BEGIN

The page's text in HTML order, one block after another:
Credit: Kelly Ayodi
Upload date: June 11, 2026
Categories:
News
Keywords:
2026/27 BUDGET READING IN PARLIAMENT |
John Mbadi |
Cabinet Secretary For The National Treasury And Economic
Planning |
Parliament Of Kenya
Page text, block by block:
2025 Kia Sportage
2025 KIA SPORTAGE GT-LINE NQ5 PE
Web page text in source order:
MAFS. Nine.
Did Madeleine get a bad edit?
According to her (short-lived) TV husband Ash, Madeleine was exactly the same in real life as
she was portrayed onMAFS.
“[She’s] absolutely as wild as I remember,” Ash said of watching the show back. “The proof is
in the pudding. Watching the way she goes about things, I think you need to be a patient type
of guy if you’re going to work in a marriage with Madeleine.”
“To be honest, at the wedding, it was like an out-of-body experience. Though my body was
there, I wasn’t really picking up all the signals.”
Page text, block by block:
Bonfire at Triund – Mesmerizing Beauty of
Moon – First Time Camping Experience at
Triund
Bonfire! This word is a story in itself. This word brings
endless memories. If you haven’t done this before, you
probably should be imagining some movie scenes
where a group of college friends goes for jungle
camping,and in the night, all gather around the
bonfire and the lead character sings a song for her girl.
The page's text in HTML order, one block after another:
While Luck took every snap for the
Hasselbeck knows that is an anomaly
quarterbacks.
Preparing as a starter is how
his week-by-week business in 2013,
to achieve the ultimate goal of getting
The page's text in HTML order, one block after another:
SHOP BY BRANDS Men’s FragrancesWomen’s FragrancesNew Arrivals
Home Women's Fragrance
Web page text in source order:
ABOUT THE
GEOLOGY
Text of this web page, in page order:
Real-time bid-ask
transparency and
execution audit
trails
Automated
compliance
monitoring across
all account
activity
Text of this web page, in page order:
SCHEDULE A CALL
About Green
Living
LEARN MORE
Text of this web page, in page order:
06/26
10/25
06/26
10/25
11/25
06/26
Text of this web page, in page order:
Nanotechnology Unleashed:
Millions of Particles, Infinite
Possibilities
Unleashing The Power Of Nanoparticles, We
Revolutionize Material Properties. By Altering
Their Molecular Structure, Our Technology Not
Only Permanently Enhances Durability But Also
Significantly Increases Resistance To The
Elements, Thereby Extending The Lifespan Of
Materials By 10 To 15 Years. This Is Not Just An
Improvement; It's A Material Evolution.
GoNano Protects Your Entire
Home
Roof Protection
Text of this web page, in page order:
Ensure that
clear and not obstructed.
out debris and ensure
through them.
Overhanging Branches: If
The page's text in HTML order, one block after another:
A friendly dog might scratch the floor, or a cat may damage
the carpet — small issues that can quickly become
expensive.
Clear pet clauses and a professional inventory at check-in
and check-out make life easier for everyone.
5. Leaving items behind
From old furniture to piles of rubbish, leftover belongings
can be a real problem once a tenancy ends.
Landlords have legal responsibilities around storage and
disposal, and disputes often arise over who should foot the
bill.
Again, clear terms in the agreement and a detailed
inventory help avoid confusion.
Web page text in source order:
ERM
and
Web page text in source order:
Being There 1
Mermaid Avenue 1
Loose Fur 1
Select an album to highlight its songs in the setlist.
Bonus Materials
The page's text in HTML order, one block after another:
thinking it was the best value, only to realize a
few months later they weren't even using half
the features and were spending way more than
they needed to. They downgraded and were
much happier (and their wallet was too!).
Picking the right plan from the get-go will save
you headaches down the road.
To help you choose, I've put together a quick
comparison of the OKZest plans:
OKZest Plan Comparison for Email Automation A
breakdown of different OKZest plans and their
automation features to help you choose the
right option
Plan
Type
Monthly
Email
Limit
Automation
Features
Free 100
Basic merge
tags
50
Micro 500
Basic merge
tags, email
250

END

YOUR INSTRUCTIONS
Hand back the material above in full, exactly as written.

YOUR RESPONSE
The page's text in HTML order, one block after another:
Credit: Kelly Ayodi
Upload date: June 11, 2026
Categories:
News
Keywords:
2026/27 BUDGET READING IN PARLIAMENT |
John Mbadi |
Cabinet Secretary For The National Treasury And Economic
Planning |
Parliament Of Kenya
Page text, block by block:
2025 Kia Sportage
2025 KIA SPORTAGE GT-LINE NQ5 PE
Web page text in source order:
MAFS. Nine.
Did Madeleine get a bad edit?
According to her (short-lived) TV husband Ash, Madeleine was exactly the same in real life as
she was portrayed onMAFS.
“[She’s] absolutely as wild as I remember,” Ash said of watching the show back. “The proof is
in the pudding. Watching the way she goes about things, I think you need to be a patient type
of guy if you’re going to work in a marriage with Madeleine.”
“To be honest, at the wedding, it was like an out-of-body experience. Though my body was
there, I wasn’t really picking up all the signals.”
Page text, block by block:
Bonfire at Triund – Mesmerizing Beauty of
Moon – First Time Camping Experience at
Triund
Bonfire! This word is a story in itself. This word brings
endless memories. If you haven’t done this before, you
probably should be imagining some movie scenes
where a group of college friends goes for jungle
camping,and in the night, all gather around the
bonfire and the lead character sings a song for her girl.
The page's text in HTML order, one block after another:
While Luck took every snap for the
Hasselbeck knows that is an anomaly
quarterbacks.
Preparing as a starter is how
his week-by-week business in 2013,
to achieve the ultimate goal of getting
The page's text in HTML order, one block after another:
SHOP BY BRANDS Men’s FragrancesWomen’s FragrancesNew Arrivals
Home Women's Fragrance
Web page text in source order:
ABOUT THE
GEOLOGY
Text of this web page, in page order:
Real-time bid-ask
transparency and
execution audit
trails
Automated
compliance
monitoring across
all account
activity
Text of this web page, in page order:
SCHEDULE A CALL
About Green
Living
LEARN MORE
Text of this web page, in page order:
06/26
10/25
06/26
10/25
11/25
06/26
Text of this web page, in page order:
Nanotechnology Unleashed:
Millions of Particles, Infinite
Possibilities
Unleashing The Power Of Nanoparticles, We
Revolutionize Material Properties. By Altering
Their Molecular Structure, Our Technology Not
Only Permanently Enhances Durability But Also
Significantly Increases Resistance To The
Elements, Thereby Extending The Lifespan Of
Materials By 10 To 15 Years. This Is Not Just An
Improvement; It's A Material Evolution.
GoNano Protects Your Entire
Home
Roof Protection
Text of this web page, in page order:
Ensure that
clear and not obstructed.
out debris and ensure
through them.
Overhanging Branches: If
The page's text in HTML order, one block after another:
A friendly dog might scratch the floor, or a cat may damage
the carpet — small issues that can quickly become
expensive.
Clear pet clauses and a professional inventory at check-in
and check-out make life easier for everyone.
5. Leaving items behind
From old furniture to piles of rubbish, leftover belongings
can be a real problem once a tenancy ends.
Landlords have legal responsibilities around storage and
disposal, and disputes often arise over who should foot the
bill.
Again, clear terms in the agreement and a detailed
inventory help avoid confusion.
Web page text in source order:
ERM
and
Web page text in source order:
Being There 1
Mermaid Avenue 1
Loose Fur 1
Select an album to highlight its songs in the setlist.
Bonus Materials
The page's text in HTML order, one block after another:
thinking it was the best value, only to realize a
few months later they weren't even using half
the features and were spending way more than
they needed to. They downgraded and were
much happier (and their wallet was too!).
Picking the right plan from the get-go will save
you headaches down the road.
To help you choose, I've put together a quick
comparison of the OKZest plans:
OKZest Plan Comparison for Email Automation A
breakdown of different OKZest plans and their
automation features to help you choose the
right option
Plan
Type
Monthly
Email
Limit
Automation
Features
Free 100
Basic merge
tags
50
Micro 500
Basic merge
tags, email
250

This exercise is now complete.